Today, we provide a refreshed view into our vision for Uniswap, the role the UF plays, and the strategy we're undertaking to achieve our goals.
We discuss what we've achieved, and what's ahead.
— Uniswap Foundation (@UniswapFND)
1:50 PM • Sep 27, 2023
Tarnished tokens – a concern for the future?
The US Treasury’s OFAC office has once again sanctioned an Ethereum address, this time one that allegedly has cartel ties.
Only earlier this year, they sanctioned addresses that they claim to be linked to North Korean hackers. Last year, it was Tornado Cash addresses.
So, these addresses and associated funds are now deemed “dirty money” for US users…. But what are the implications?
More than half of Ethereum nodes appear not to care, as OFAC-compliant blocks drop to just 45% – indicating an increasingly relaxed attitude to such transactions. After all, the sanctions are US-based – the rest of the world simply may not be concerned, as they can continue to transact without worry.
However, compliant US Ethereum users may see things differently. Funds from these addresses are tarnished, and very well traceable. The distinction between “dirty” and “clean” ETH (and other tokens) may prove a tricky mess, as some coins lose their fungibility.
Naturally, the distinction is likely to cause a stir down the road, especially if OFAC compliance begins to be more harshly enforced.
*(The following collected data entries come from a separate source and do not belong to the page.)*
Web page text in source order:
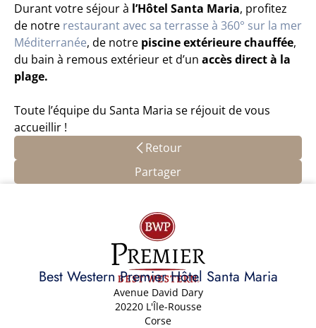
Durant votre séjour à l’Hôtel Santa Maria, profitez
de notre restaurant avec sa terrasse à 360° sur la mer
Méditerranée, de notre piscine extérieure chauffée,
du bain à remous extérieur et d’un accès direct à la
plage.
Toute l’équipe du Santa Maria se réjouit de vous
accueillir !
Retour
Partager
Best Western Premier Hôtel Santa Maria
Avenue David Dary
20220 L'Île-Rousse
Corse
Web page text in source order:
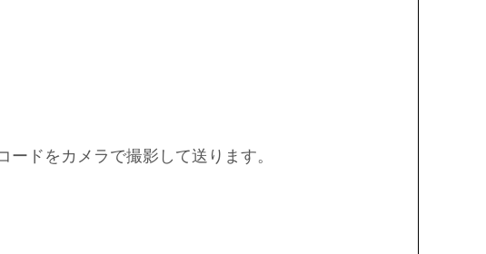
ードをカメラで撮影して送ります。
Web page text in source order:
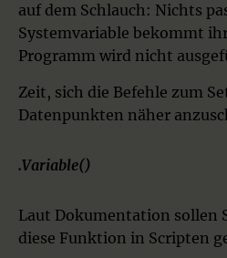
auf dem Schlauch: Nichts
Systemvariable bekommt
Programm wird nicht
Zeit, sich die Befehle zum
Datenpunkten näher
.Variable()
Laut Dokumentation sollen
diese Funktion in Scripten
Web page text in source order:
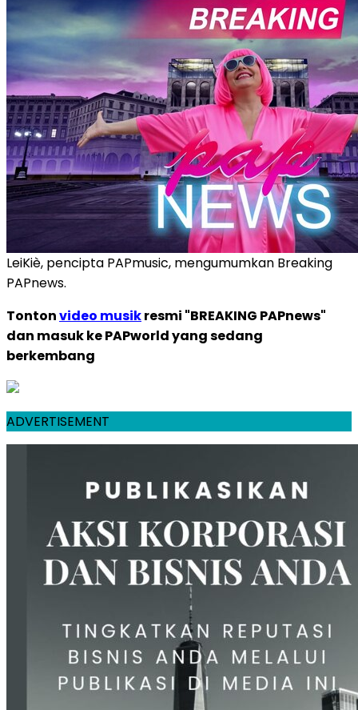
LeiKiè, pencipta PAPmusic, mengumumkan Breaking
PAPnews.
Tontonvideo musikresmi "BREAKING PAPnews"
dan masuk ke PAPworld yang sedang
berkembang
ADVERTISEMENT
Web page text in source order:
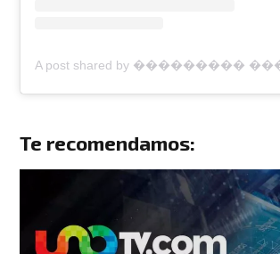
Te recomendamos:
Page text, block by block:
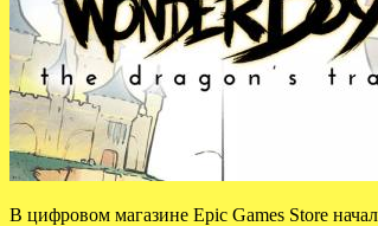
В цифровом магазине Epic Games Store
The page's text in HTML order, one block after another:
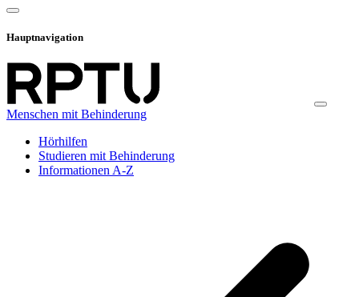
Hauptnavigation
Menschen mit Behinderung
Hörhilfen
Studieren mit Behinderung
Informationen A-Z
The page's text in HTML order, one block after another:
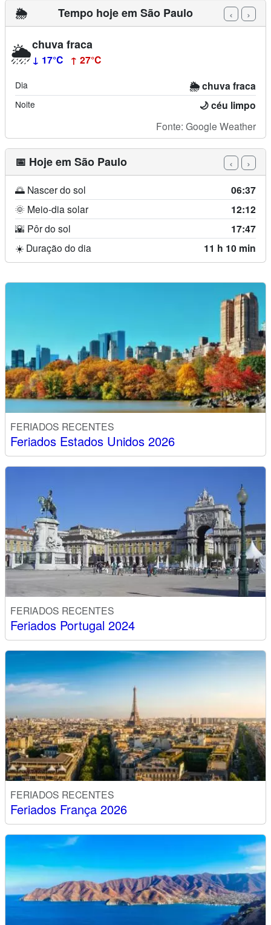
🌦️ Tempo hoje em São Paulo ‹ ›
🌦️chuva fraca
↓ 17°C ↑ 27°C
Dia 🌦️ chuva fraca
Noite 🌙 céu limpo
Fonte: Google Weather
📅 Hoje em São Paulo ‹ ›
🌅 Nascer do sol 06:37
🌞 Meio-dia solar 12:12
🌇 Pôr do sol 17:47
☀️ Duração do dia 11 h 10 min
FERIADOS RECENTES
Feriados Estados Unidos 2026
FERIADOS RECENTES
Feriados Portugal 2024
FERIADOS RECENTES
Feriados França 2026
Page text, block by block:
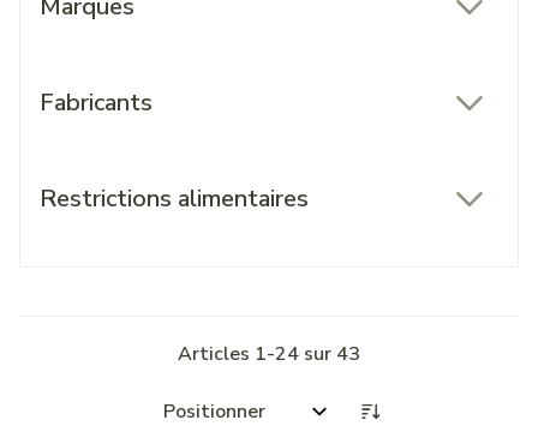
Marques
Fabricants
Restrictions alimentaires
Articles 1-24 sur 43
Trier par:
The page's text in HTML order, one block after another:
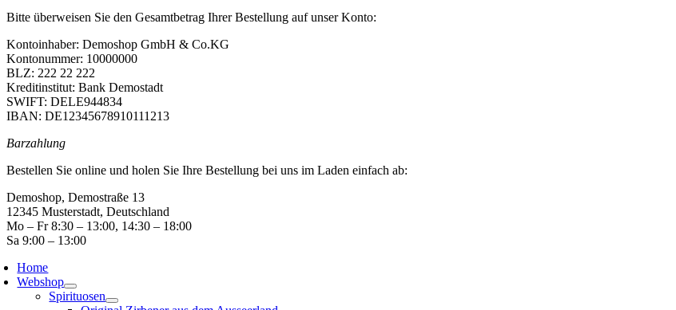
Bitte überweisen Sie den Gesamtbetrag Ihrer Bestellung auf unser Konto:
Kontoinhaber: Demoshop GmbH & Co.KG
Kontonummer: 10000000
BLZ: 222 22 222
Kreditinstitut: Bank Demostadt
SWIFT: DELE944834
IBAN: DE12345678910111213
Barzahlung
Bestellen Sie online und holen Sie Ihre Bestellung bei uns im Laden einfach ab:
Demoshop, Demostraße 13
12345 Musterstadt, Deutschland
Mo – Fr 8:30 – 13:00, 14:30 – 18:00
Sa 9:00 – 13:00
Home
Webshop
Spirituosen
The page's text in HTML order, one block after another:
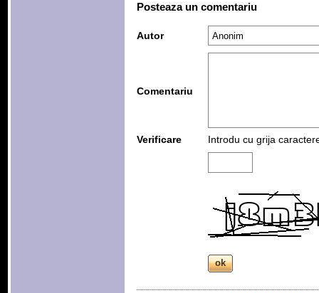
Posteaza un comentariu
Autor
Comentariu
Verificare Introdu cu grija
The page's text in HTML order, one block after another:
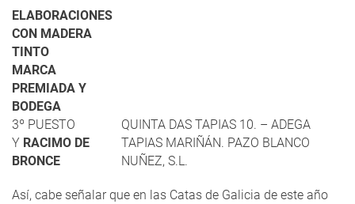
ELABORACIONES
CON MADERA
TINTO
MARCA
PREMIADA Y
BODEGA
3º PUESTO
Y RACIMO DE
BRONCE
QUINTA DAS TAPIAS 10. – ADEGA
TAPIAS MARIÑÁN. PAZO BLANCO
NUÑEZ, S.L.
Así, cabe señalar que en las Catas de Galicia de este año
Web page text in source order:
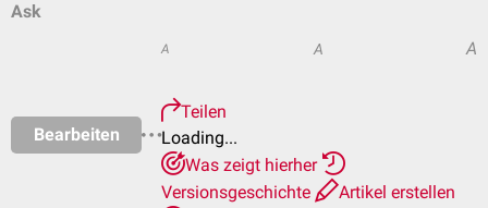
Ask
Bearbeiten
A A A
Teilen
Loading...
Was zeigt hierher
Versionsgeschichte
Artikel erstellen
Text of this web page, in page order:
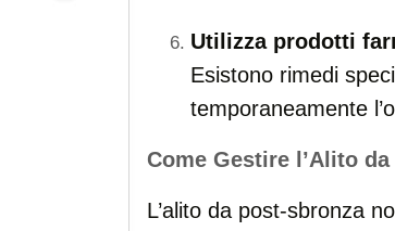
Utilizza prodotti
Esistono rimedi
temporaneamente
Come Gestire l’Alito
L’alito da post-sbronza
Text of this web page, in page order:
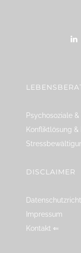
Psychosoziale
Konfliktlösung &
DISCLAIMER
Impressum
Kontakt ⇐
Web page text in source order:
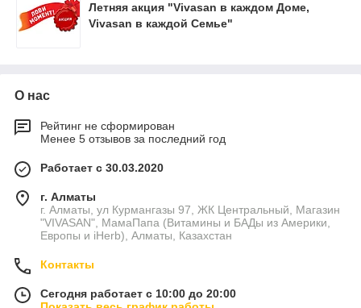
Летняя акция "Vivasan в каждом Доме,
Vivasan в каждой Семье"
О нас
Рейтинг не сформирован
Менее 5 отзывов за последний год
Работает с 30.03.2020
г. Алматы
г. Алматы, ул Курмангазы 97, ЖК Центральный, Магазин
"VIVASAN", МамаПапа (Витамины и БАДы из Америки,
Европы и iHerb), Алматы, Казахстан
Контакты
Сегодня работает с 10:00 до 20:00
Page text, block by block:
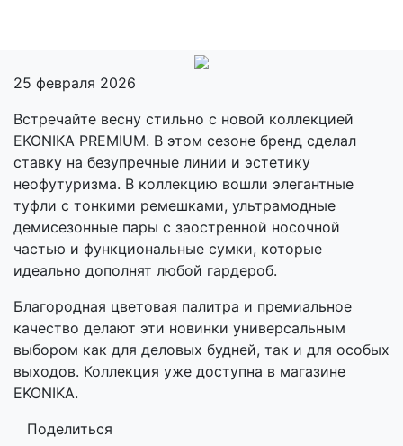
25 февраля 2026
Встречайте весну стильно с новой коллекцией
EKONIKA PREMIUM. В этом сезоне бренд сделал
ставку на безупречные линии и эстетику
неофутуризма. В коллекцию вошли элегантные
туфли с тонкими ремешками, ультрамодные
демисезонные пары с заостренной носочной
частью и функциональные сумки, которые
идеально дополнят любой гардероб.
Благородная цветовая палитра и премиальное
качество делают эти новинки универсальным
выбором как для деловых будней, так и для особых
выходов. Коллекция уже доступна в магазине
EKONIKA.
Поделиться
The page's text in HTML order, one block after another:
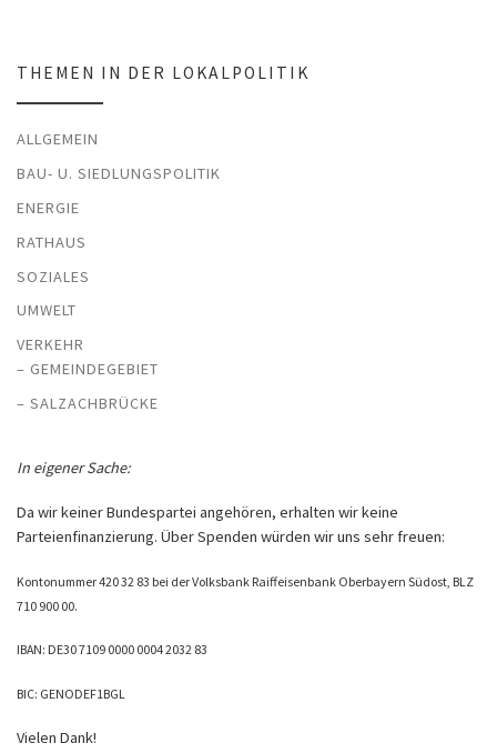
THEMEN IN DER LOKALPOLITIK
ALLGEMEIN
BAU- U. SIEDLUNGSPOLITIK
ENERGIE
RATHAUS
SOZIALES
UMWELT
VERKEHR
– GEMEINDEGEBIET
– SALZACHBRÜCKE
In eigener Sache:
Da wir keiner Bundespartei angehören, erhalten wir keine
Parteienfinanzierung. Über Spenden würden wir uns sehr freuen:
Kontonummer 420 32 83 bei der Volksbank Raiffeisenbank Oberbayern Südost, BLZ
710 900 00.
IBAN: DE30 7109 0000 0004 2032 83
BIC: GENODEF1BGL
Vielen Dank!
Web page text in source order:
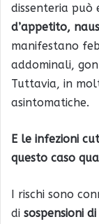
dissenteria può
d’appetito,
manifestano
addominali,
Tuttavia, in
asintomatiche.
E le infezioni
questo caso
I rischi sono
di sospensioni
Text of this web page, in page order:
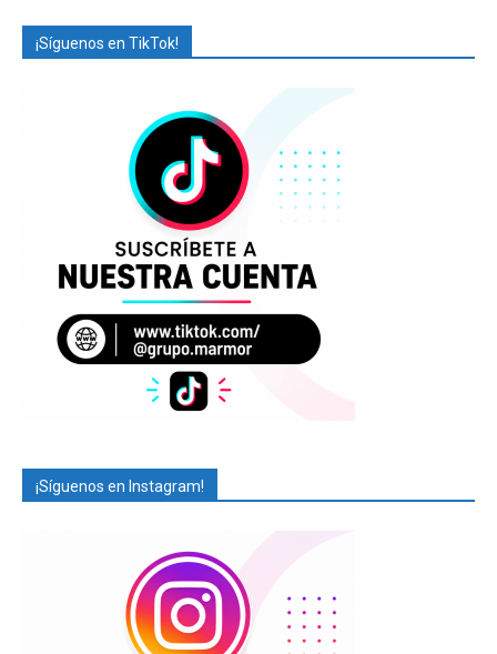
¡Síguenos en TikTok!
¡Síguenos en Instagram!
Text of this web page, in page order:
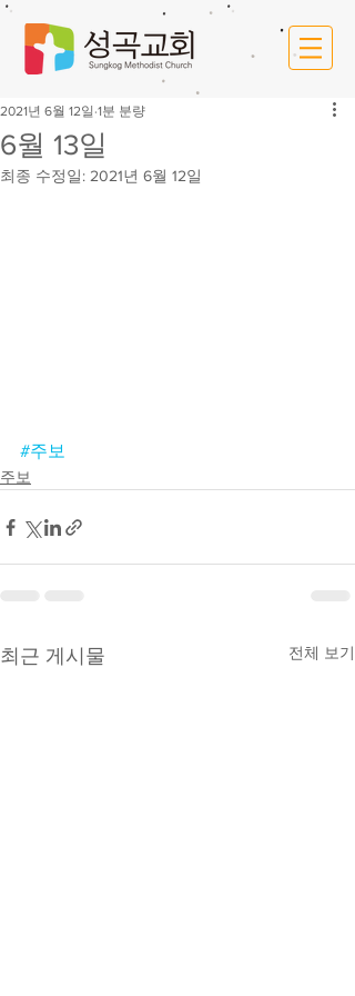
6월 13일
2021년 6월 12일 1분 분량
최종 수정일: 2021년 6월 12일
#주보
주보
최근 게시물 전체 보기

Users and/or validators might stand to be punished, potentially leading to censorship of transactions – a notion that goes entirely against the ethos of crypto. In a worst case scenario, some large players may refuse to use a chain that allows any OFAC-uncompliant transactions, possibly leading to a chain split.
As the amount of sanctioned addresses and assets pile up, it will be interesting to see where things will lead. How soon might ETH fungibility become a pressing issue?